Your objective =>
Look at each line of the records and count those with "from" in them. Please answer with the count alone.

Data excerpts

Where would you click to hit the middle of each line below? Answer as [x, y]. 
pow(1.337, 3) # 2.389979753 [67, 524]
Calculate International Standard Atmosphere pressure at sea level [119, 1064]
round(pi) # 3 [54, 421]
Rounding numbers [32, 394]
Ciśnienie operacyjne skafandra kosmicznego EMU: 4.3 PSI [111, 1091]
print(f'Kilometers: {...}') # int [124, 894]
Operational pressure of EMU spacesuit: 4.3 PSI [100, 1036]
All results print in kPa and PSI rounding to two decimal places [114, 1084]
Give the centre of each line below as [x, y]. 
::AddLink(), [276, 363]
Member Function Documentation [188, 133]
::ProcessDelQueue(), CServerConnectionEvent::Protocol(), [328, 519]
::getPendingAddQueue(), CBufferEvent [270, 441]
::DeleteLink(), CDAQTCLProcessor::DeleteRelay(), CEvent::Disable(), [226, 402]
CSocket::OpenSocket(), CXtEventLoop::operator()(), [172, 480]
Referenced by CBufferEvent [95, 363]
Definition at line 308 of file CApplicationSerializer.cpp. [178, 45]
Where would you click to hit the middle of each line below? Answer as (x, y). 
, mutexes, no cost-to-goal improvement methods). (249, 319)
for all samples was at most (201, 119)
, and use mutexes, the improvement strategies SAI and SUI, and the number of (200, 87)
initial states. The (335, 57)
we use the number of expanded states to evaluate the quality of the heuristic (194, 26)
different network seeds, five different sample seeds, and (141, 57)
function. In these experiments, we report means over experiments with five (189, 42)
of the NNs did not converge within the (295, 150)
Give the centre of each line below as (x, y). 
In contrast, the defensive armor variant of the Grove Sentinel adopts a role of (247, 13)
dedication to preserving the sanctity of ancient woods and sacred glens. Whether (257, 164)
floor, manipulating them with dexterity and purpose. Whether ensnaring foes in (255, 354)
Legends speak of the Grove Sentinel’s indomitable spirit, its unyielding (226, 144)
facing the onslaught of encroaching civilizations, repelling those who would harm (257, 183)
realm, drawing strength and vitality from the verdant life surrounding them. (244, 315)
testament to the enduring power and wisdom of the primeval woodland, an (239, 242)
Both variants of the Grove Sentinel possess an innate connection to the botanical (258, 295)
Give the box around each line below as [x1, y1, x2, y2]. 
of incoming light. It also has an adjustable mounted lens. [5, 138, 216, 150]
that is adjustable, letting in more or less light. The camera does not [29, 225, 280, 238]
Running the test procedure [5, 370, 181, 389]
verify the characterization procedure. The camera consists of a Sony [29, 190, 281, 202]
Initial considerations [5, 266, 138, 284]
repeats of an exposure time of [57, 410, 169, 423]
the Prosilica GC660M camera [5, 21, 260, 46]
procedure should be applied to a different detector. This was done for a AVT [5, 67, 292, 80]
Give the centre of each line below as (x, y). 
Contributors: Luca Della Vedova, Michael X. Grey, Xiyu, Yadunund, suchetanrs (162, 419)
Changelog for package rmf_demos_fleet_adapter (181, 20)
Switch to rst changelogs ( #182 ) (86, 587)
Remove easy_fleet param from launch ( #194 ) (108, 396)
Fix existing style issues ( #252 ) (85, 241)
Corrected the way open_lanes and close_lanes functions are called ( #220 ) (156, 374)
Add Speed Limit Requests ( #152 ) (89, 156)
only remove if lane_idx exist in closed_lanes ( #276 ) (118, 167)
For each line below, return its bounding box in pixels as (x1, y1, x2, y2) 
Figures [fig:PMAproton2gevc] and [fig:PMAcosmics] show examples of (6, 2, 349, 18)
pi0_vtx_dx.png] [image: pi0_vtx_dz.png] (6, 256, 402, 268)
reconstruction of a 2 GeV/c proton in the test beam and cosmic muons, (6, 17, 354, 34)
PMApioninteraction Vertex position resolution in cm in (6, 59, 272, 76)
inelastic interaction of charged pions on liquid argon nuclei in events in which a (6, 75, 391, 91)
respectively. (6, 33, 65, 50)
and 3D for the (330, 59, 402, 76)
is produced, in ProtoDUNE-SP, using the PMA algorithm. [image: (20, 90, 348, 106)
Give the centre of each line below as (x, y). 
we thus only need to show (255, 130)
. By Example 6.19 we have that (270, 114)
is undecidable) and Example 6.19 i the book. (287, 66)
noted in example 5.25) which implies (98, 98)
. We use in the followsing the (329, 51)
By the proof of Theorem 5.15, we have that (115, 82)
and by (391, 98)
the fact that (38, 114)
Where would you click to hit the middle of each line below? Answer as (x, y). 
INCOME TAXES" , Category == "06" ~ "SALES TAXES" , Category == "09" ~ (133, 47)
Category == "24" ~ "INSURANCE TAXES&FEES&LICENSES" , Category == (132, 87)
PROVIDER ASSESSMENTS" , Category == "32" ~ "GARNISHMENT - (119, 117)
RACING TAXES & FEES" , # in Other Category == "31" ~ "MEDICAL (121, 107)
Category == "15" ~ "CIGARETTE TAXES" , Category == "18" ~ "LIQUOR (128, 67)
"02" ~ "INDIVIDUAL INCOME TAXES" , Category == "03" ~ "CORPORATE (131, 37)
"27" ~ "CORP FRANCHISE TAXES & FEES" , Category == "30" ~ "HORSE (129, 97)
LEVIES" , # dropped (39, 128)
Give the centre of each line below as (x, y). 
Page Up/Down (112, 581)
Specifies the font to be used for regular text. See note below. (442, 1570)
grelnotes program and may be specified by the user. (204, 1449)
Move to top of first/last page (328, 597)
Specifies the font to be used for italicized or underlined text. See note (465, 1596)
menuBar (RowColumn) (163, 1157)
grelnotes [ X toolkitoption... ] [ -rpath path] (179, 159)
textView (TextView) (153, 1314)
* * *
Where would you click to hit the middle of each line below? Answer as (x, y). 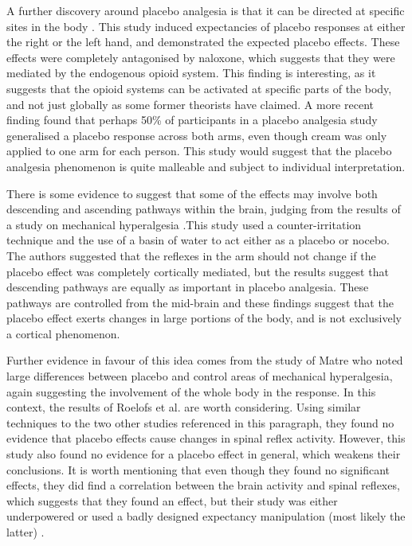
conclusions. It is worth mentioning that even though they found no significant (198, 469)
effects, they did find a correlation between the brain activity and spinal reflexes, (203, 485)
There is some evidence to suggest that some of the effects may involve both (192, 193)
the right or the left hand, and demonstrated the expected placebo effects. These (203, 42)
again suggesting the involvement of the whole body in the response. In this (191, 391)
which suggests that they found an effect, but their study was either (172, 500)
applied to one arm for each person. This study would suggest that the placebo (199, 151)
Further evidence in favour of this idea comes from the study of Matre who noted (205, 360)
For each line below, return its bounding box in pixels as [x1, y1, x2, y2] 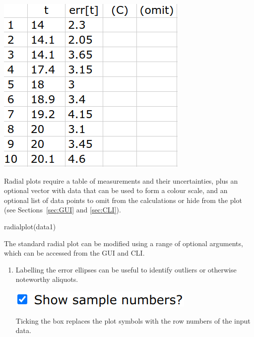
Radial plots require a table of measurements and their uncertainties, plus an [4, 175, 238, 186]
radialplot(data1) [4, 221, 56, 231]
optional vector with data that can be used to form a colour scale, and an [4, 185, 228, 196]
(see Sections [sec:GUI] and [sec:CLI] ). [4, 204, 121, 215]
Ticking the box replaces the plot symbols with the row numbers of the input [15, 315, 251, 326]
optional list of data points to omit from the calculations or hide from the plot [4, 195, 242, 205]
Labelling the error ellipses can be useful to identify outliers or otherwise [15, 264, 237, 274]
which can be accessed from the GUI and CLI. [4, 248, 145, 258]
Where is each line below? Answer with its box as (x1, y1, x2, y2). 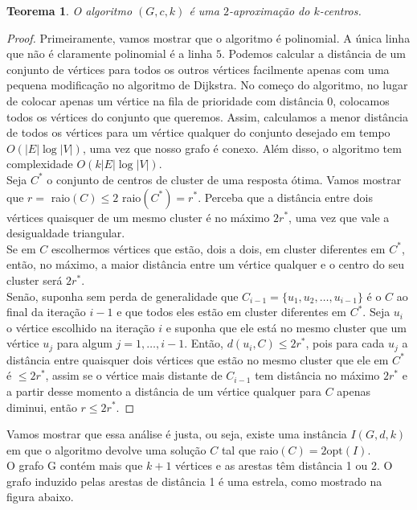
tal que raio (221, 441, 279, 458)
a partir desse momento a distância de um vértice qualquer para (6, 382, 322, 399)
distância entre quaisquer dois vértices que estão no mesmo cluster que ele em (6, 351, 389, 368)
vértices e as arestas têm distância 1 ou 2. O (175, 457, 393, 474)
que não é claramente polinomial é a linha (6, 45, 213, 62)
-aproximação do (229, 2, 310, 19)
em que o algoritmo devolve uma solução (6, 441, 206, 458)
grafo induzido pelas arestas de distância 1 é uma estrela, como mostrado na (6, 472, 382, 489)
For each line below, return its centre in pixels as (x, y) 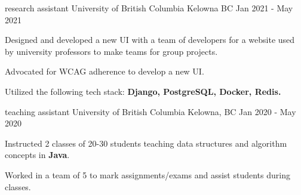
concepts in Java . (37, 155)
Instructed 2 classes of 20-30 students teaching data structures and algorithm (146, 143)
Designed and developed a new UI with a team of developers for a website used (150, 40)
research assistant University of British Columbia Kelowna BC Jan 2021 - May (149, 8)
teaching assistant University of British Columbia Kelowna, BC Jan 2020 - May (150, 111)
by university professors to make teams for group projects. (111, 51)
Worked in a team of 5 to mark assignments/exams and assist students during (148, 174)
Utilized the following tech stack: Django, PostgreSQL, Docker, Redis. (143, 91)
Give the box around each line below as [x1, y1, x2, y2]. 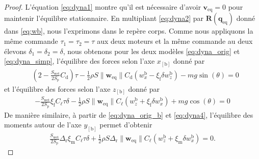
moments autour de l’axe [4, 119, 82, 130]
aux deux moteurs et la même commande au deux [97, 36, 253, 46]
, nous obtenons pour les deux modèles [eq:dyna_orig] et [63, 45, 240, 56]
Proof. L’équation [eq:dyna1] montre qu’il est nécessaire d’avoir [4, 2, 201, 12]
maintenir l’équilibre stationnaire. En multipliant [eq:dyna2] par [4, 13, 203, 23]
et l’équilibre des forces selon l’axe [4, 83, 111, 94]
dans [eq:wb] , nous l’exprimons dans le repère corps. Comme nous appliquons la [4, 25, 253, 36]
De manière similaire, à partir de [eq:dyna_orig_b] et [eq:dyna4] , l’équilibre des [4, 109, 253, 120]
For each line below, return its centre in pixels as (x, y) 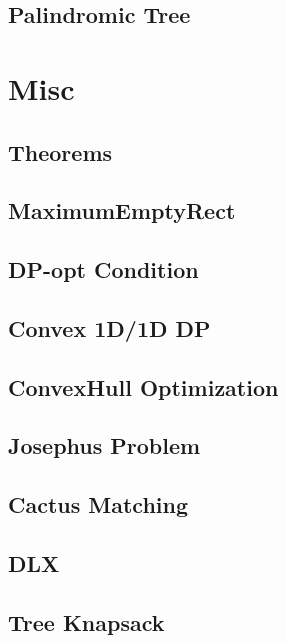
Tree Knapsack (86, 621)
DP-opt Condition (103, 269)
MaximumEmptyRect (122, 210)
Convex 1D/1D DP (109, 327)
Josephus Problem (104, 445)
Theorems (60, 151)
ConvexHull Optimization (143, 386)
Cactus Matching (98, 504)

Result of this task =>
5